Try it =>
Repeat exactly, and only, the lines running from the one that holds "beginning, middle, and" to the end of the records.

** Excerpted records follows **

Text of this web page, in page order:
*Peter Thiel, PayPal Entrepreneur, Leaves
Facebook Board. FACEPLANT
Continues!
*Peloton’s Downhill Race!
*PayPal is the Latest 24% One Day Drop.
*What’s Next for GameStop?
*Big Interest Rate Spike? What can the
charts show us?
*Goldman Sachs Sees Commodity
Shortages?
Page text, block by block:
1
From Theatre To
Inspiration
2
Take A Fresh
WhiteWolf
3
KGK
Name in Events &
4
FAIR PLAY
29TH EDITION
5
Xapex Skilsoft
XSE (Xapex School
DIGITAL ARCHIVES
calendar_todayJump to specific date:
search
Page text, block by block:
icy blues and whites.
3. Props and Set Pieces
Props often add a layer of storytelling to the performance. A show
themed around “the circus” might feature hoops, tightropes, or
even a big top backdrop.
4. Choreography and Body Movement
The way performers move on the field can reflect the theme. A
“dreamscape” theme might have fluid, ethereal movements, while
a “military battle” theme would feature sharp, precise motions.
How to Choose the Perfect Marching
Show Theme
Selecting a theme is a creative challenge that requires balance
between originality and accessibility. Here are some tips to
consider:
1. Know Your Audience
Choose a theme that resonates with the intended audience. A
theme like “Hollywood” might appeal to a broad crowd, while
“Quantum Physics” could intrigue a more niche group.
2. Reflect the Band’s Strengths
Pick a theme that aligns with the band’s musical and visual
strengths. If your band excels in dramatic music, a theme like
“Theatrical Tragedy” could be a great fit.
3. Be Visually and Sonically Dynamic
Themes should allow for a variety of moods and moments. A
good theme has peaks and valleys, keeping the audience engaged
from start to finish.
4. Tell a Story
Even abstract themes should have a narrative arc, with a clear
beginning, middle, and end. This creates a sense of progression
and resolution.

** End of Excerpted records **

Written answer =>
beginning, middle, and end. This creates a sense of progression
and resolution.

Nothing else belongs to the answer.